»»

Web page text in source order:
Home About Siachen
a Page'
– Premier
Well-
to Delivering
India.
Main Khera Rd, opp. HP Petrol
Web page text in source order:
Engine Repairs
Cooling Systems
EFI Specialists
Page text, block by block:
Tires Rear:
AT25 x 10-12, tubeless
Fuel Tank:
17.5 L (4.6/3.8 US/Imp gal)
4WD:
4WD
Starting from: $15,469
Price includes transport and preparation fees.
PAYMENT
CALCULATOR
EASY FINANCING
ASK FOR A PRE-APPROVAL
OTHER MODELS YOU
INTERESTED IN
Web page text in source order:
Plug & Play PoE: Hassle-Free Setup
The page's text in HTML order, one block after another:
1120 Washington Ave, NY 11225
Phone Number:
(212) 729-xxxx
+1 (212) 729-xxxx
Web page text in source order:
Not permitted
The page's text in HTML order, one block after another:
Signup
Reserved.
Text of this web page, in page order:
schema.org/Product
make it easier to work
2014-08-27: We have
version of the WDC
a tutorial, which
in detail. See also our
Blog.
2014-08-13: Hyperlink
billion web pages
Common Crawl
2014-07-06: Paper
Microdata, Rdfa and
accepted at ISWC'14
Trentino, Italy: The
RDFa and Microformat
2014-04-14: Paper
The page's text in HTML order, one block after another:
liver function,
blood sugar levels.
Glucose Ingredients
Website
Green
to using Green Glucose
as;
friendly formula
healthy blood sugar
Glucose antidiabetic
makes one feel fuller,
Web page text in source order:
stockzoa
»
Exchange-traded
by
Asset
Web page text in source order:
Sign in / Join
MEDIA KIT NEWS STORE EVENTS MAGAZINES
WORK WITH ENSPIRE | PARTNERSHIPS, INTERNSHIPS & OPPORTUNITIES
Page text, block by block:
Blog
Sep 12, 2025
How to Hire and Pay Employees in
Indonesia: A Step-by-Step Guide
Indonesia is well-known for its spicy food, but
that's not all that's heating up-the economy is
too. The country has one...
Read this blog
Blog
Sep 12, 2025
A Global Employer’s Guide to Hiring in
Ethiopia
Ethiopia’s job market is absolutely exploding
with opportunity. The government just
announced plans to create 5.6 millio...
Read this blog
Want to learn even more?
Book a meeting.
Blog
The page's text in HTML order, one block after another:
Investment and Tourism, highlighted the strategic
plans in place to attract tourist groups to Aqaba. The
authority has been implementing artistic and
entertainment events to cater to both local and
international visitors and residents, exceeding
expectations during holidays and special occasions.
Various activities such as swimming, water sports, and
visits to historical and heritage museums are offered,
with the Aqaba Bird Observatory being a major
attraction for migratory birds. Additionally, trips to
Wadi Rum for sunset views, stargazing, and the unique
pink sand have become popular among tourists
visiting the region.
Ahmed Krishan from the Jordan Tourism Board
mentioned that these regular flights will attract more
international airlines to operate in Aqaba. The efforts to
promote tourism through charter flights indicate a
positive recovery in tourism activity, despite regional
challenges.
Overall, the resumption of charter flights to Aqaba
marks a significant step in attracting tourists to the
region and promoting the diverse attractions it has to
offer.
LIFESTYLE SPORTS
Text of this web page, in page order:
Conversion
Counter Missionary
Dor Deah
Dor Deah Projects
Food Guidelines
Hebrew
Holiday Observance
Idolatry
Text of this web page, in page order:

««

TASK DETAILS ▸
Copy each entry exactly, leaving every line as it is.

SOLVED PROBLEM ▸
Web page text in source order:
Home About Siachen
a Page'
– Premier
Well-
to Delivering
India.
Main Khera Rd, opp. HP Petrol
Web page text in source order:
Engine Repairs
Cooling Systems
EFI Specialists
Page text, block by block:
Tires Rear:
AT25 x 10-12, tubeless
Fuel Tank:
17.5 L (4.6/3.8 US/Imp gal)
4WD:
4WD
Starting from: $15,469
Price includes transport and preparation fees.
PAYMENT
CALCULATOR
EASY FINANCING
ASK FOR A PRE-APPROVAL
OTHER MODELS YOU
INTERESTED IN
Web page text in source order:
Plug & Play PoE: Hassle-Free Setup
The page's text in HTML order, one block after another:
1120 Washington Ave, NY 11225
Phone Number:
(212) 729-xxxx
+1 (212) 729-xxxx
Web page text in source order:
Not permitted
The page's text in HTML order, one block after another:
Signup
Reserved.
Text of this web page, in page order:
schema.org/Product
make it easier to work
2014-08-27: We have
version of the WDC
a tutorial, which
in detail. See also our
Blog.
2014-08-13: Hyperlink
billion web pages
Common Crawl
2014-07-06: Paper
Microdata, Rdfa and
accepted at ISWC'14
Trentino, Italy: The
RDFa and Microformat
2014-04-14: Paper
The page's text in HTML order, one block after another:
liver function,
blood sugar levels.
Glucose Ingredients
Website
Green
to using Green Glucose
as;
friendly formula
healthy blood sugar
Glucose antidiabetic
makes one feel fuller,
Web page text in source order:
stockzoa
»
Exchange-traded
by
Asset
Web page text in source order:
Sign in / Join
MEDIA KIT NEWS STORE EVENTS MAGAZINES
WORK WITH ENSPIRE | PARTNERSHIPS, INTERNSHIPS & OPPORTUNITIES
Page text, block by block:
Blog
Sep 12, 2025
How to Hire and Pay Employees in
Indonesia: A Step-by-Step Guide
Indonesia is well-known for its spicy food, but
that's not all that's heating up-the economy is
too. The country has one...
Read this blog
Blog
Sep 12, 2025
A Global Employer’s Guide to Hiring in
Ethiopia
Ethiopia’s job market is absolutely exploding
with opportunity. The government just
announced plans to create 5.6 millio...
Read this blog
Want to learn even more?
Book a meeting.
Blog
The page's text in HTML order, one block after another:
Investment and Tourism, highlighted the strategic
plans in place to attract tourist groups to Aqaba. The
authority has been implementing artistic and
entertainment events to cater to both local and
international visitors and residents, exceeding
expectations during holidays and special occasions.
Various activities such as swimming, water sports, and
visits to historical and heritage museums are offered,
with the Aqaba Bird Observatory being a major
attraction for migratory birds. Additionally, trips to
Wadi Rum for sunset views, stargazing, and the unique
pink sand have become popular among tourists
visiting the region.
Ahmed Krishan from the Jordan Tourism Board
mentioned that these regular flights will attract more
international airlines to operate in Aqaba. The efforts to
promote tourism through charter flights indicate a
positive recovery in tourism activity, despite regional
challenges.
Overall, the resumption of charter flights to Aqaba
marks a significant step in attracting tourists to the
region and promoting the diverse attractions it has to
offer.
LIFESTYLE SPORTS
Text of this web page, in page order:
Conversion
Counter Missionary
Dor Deah
Dor Deah Projects
Food Guidelines
Hebrew
Holiday Observance
Idolatry
Text of this web page, in page order:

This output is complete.